* [Work to complete]: Check each line of the material, and show the ones that include the word "glasses".

* [Exercise data]:
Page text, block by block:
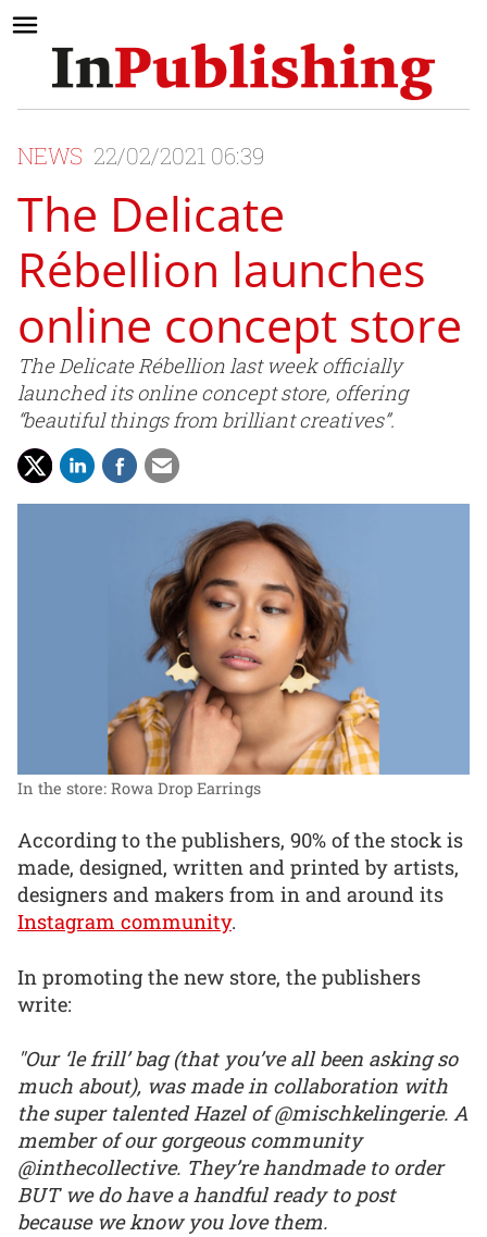
NEWS 22/02/2021 06:39
The Delicate
Rébellion launches
online concept store
The Delicate Rébellion last week officially
launched its online concept store, offering
“beautiful things from brilliant creatives”.
In the store: Rowa Drop Earrings
According to the publishers, 90% of the stock is
made, designed, written and printed by artists,
designers and makers from in and around its
Instagram community.
In promoting the new store, the publishers
write:
"Our ‘le frill’ bag (that you’ve all been asking so
much about), was made in collaboration with
the super talented Hazel of @mischkelingerie. A
member of our gorgeous community
@inthecollective. They’re handmade to order
BUT we do have a handful ready to post
because we know you love them.
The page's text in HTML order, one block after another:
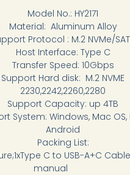
Model No.: HY2171
Material: Aluminum Alloy
Protocol : M.2 NVMe/
Host Interface: Type C
Transfer Speed: 10Gbps
Support Hard disk: M.2 NVME
2230,2242,2260,2280
Support Capacity: up 4TB
System: Windows, Mac OS,
Android
Packing List:
C to USB-A+C
manual
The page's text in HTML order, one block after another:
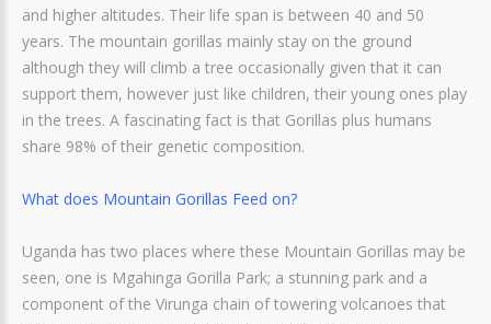
and higher altitudes. Their life span is between 40 and 50
years. The mountain gorillas mainly stay on the ground
although they will climb a tree occasionally given that it can
support them, however just like children, their young ones play
in the trees. A fascinating fact is that Gorillas plus humans
share 98% of their genetic composition.
What does Mountain Gorillas Feed on?
Uganda has two places where these Mountain Gorillas may be
seen, one is Mgahinga Gorilla Park; a stunning park and a
component of the Virunga chain of towering volcanoes that
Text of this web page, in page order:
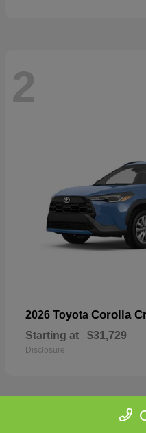
2
2026 Toyota Corolla
Starting at $31,729
Disclosure
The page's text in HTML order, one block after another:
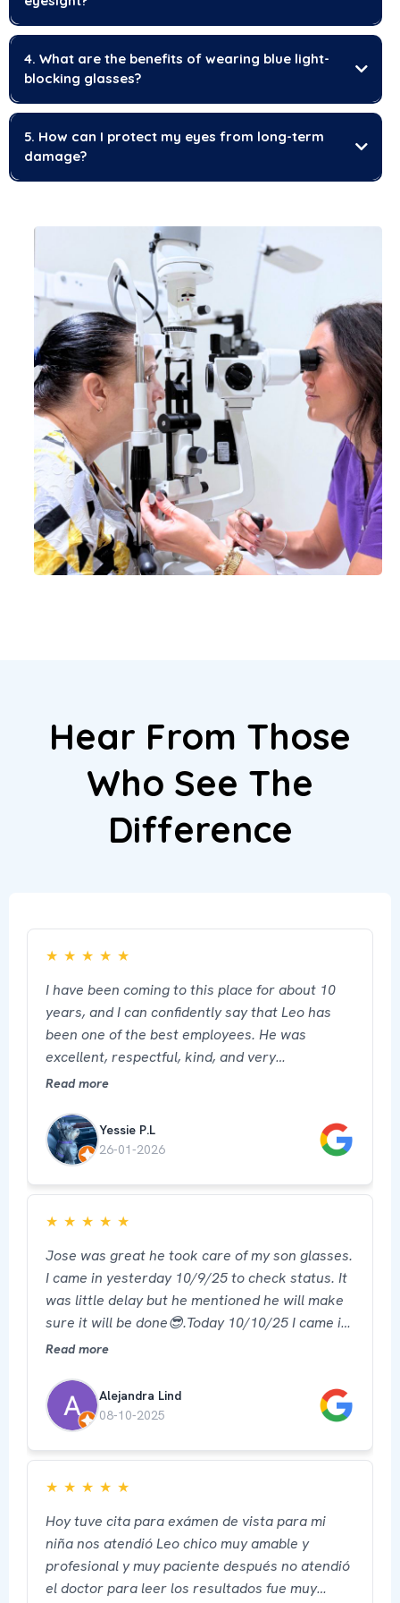
4. What are the benefits of wearing blue light-
blocking glasses?
5. How can I protect my eyes from long-term
damage?
Hear From Those
Who See The
Difference
★ ★ ★ ★ ★
I have been coming to this place for about 10
years, and I can confidently say that Leo has
been one of the best employees. He was
excellent, respectful, kind, and very
professional. His attention made a big
comfortable. He truly represents this place in
the best way.
Read more
Yessie P.L
26-01-2026
★ ★ ★ ★ ★
Jose was great he took care of my son glasses.
I came in yesterday 10/9/25 to check status. It
was little delay but he mentioned he will make
sure it will be done😎.Today 10/10/25 I came in
picked up his glasses ready and he was able to
star ⭐️ 🙏 thank you
Read more
Alejandra Lind
08-10-2025
★ ★ ★ ★ ★
Hoy tuve cita para exámen de vista para mi
niña nos atendió Leo chico muy amable y
profesional y muy paciente después no atendió
el doctor para leer los resultados fue muy
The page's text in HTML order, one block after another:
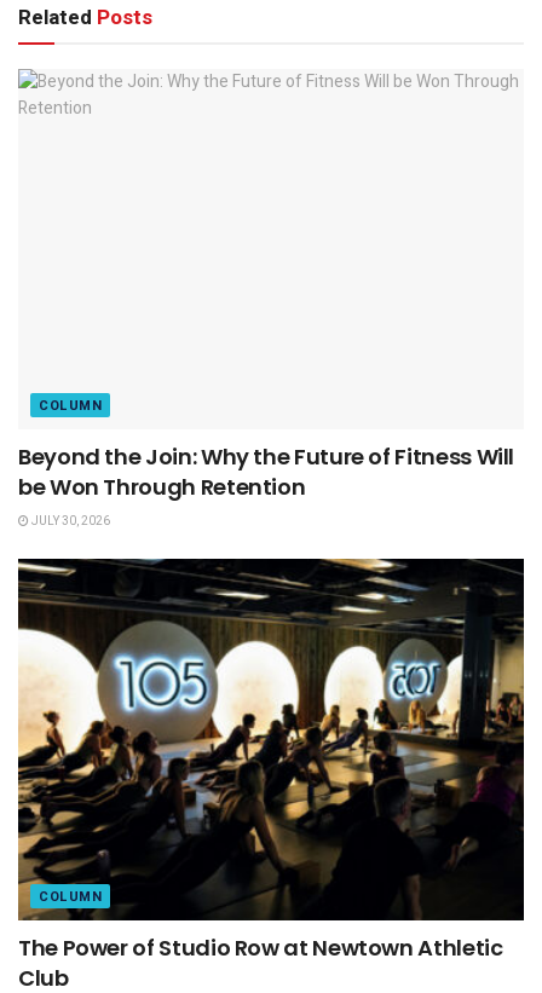
Related Posts
COLUMN
Beyond the Join: Why the Future of Fitness Will
be Won Through Retention
JULY 30, 2026
COLUMN
The Power of Studio Row at Newtown Athletic
Club
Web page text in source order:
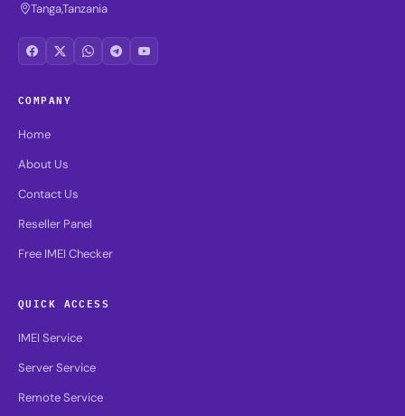
Tanga,Tanzania
COMPANY
Home
About Us
Contact Us
Reseller Panel
Free IMEI Checker
QUICK ACCESS
IMEI Service
Server Service
Remote Service
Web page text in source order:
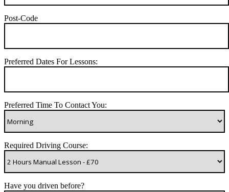
Post-Code
Preferred Dates For Lessons:
Preferred Time To Contact You:
Required Driving Course:
Have you driven before?
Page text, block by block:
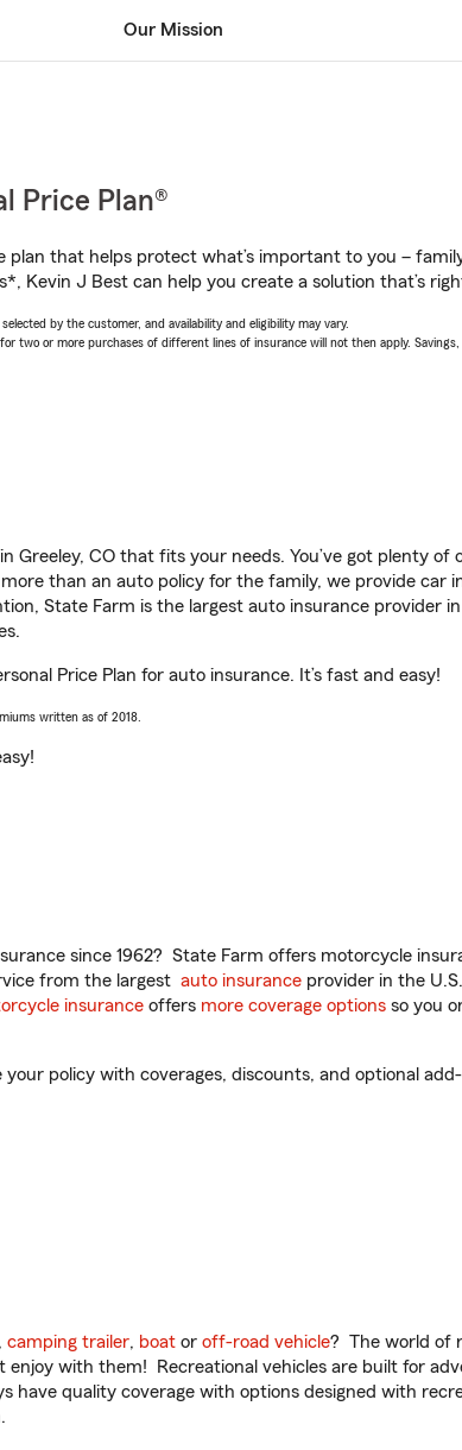
Our Mission
Price Plan®
plan that helps protect what’s important to you –
Kevin J Best can help you create a solution that’s
by the customer, and availability and eligibility may vary.
two or more purchases of different lines of insurance will not then apply.
in Greeley, CO that fits your needs. You’ve got plenty
than an auto policy for the family, we provide car
State Farm is the largest auto insurance provider
Price Plan for auto insurance. It’s fast and easy!
written as of 2018.
since 1962? State Farm offers motorcycle
from the largest auto insurance provider in the
insurance offers more coverage options so you
policy with coverages, discounts, and optional
, camping trailer, boat or off-road vehicle? The world of
enjoy with them! Recreational vehicles are built for
have quality coverage with options designed with
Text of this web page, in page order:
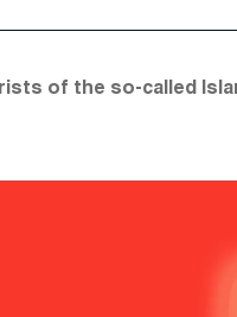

* [Written response]:
blocking glasses?
Jose was great he took care of my son glasses.
picked up his glasses ready and he was able to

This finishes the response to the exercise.